I am very new to perl and linux systems in general, so I am hoping that someone can help with this problem!
I have a very large table of data (100 rows and between 300000 to 2 million columns) that looks like this:
sitenames site1 site2 site3 site4 site5 sample10 A A N G T sample22 N N C G T sample35 N A M G N sample47 A A N N T sample84 G G A C N sample240 N A N C N
I want a list of sites that are synapomorphic (have letters that occur in only certain samples and no others) for sample84, sample85, sample86, sample87, sample88, sample89, sample90 and sample240. N means missing data, M means it is a A or a C, R is A or G, Y is C or T, K is G or T, S is C or G, and W is A or T.

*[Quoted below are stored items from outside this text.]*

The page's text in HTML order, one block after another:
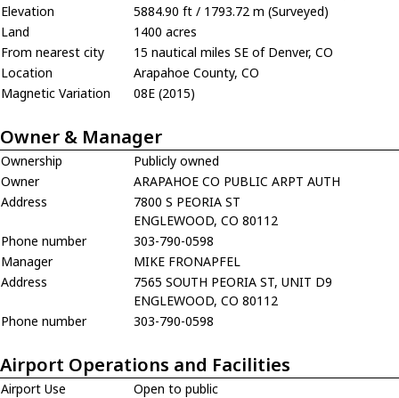
Elevation
5884.90 ft / 1793.72 m (Surveyed)
Land
1400 acres
From nearest city
15 nautical miles SE of Denver, CO
Location
Arapahoe County, CO
Magnetic Variation
08E (2015)
Owner & Manager
Ownership
Publicly owned
Owner
ARAPAHOE CO PUBLIC ARPT AUTH
Address
7800 S PEORIA ST
ENGLEWOOD, CO 80112
Phone number
303-790-0598
Manager
MIKE FRONAPFEL
Address
7565 SOUTH PEORIA ST, UNIT D9
ENGLEWOOD, CO 80112
Phone number
303-790-0598
Airport Operations and Facilities
Airport Use
Open to public
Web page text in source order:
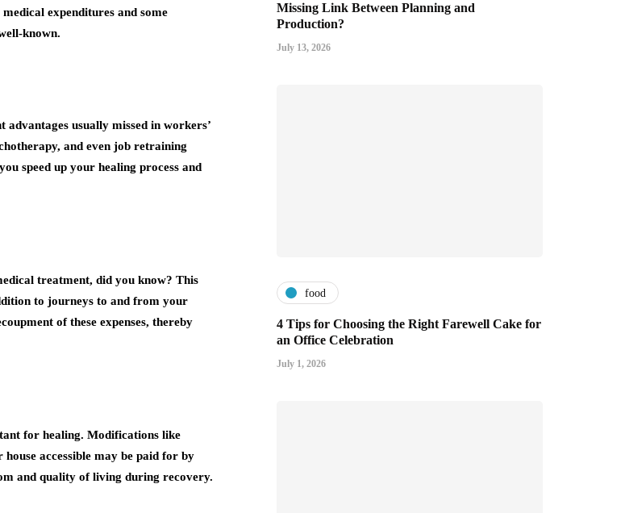
expenditures and some
known.
usually missed in workers’
and even job retraining
speed up your healing process and
treatment, did you know? This
to journeys to and from your
of these expenses, thereby
for healing. Modifications like
accessible may be paid for by
and quality of living during recovery.
Missing Link Between Planning and
Production?
July 13, 2026
food
4 Tips for Choosing the Right Farewell Cake for
an Office Celebration
July 1, 2026
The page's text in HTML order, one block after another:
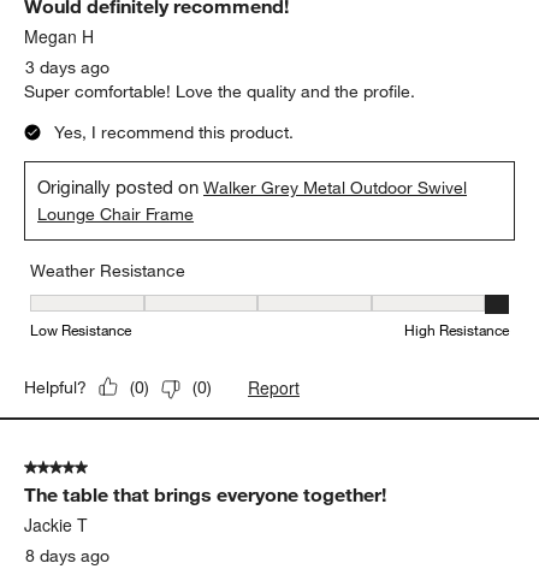
Reviews
Would definitely recommend!
Megan H
3 days ago
Super comfortable! Love the quality and the profile.
Yes, I recommend this product.
Originally posted onWalker Grey Metal Outdoor Swivel
Lounge Chair Frame
Weather Resistance
Weather Resistance, 5 out of 5, where 1 equals to Low
Low Resistance High Resistance
Helpful? (0) (0) Report
5 out of 5 stars.
The table that brings everyone together!
Jackie T
8 days ago
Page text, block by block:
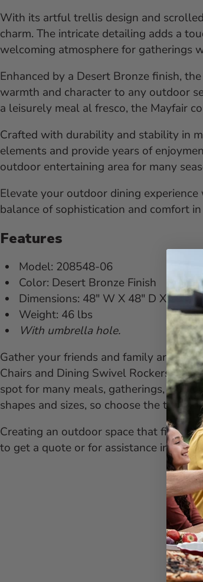
With its artful trellis design and
charm. The intricate detailing adds a
welcoming atmosphere for gatherings
Enhanced by a Desert Bronze finish,
warmth and character to any outdoor
a leisurely meal al fresco, the Mayfair
Crafted with durability and stability in
elements and provide years of
outdoor entertaining area for many
Elevate your outdoor dining
balance of sophistication and comfort
Features
Model: 208548-06
Color: Desert Bronze Finish
Dimensions: 48" W X 48" D X 29" H
Weight: 46 lbs
With umbrella hole.
Gather your friends and family around
Chairs and Dining Swivel Rockers,
spot for many meals, gatherings, and
shapes and sizes, so choose the table
Creating an outdoor space that fits
to get a quote or for assistance in

So the best way that I could figure to do this was to look at each column in turn, first see if samples 84-90 and 240 all have the same letter call (N or A, N or G, N or C, and N or T) but if they have more than one letter call (A and G and C and T) then delete the column.
If they were the same, then look at the rest of the samples and see if any have the same letter call. If any do, delete the column, but if none do, spit out the column name (site#) to a new file, and append as it moves through the columns.
So essentially the output for the above set would look like:
Hopefully that makes sense. I have no idea how to turn this into a perl script, or where to start! Please help!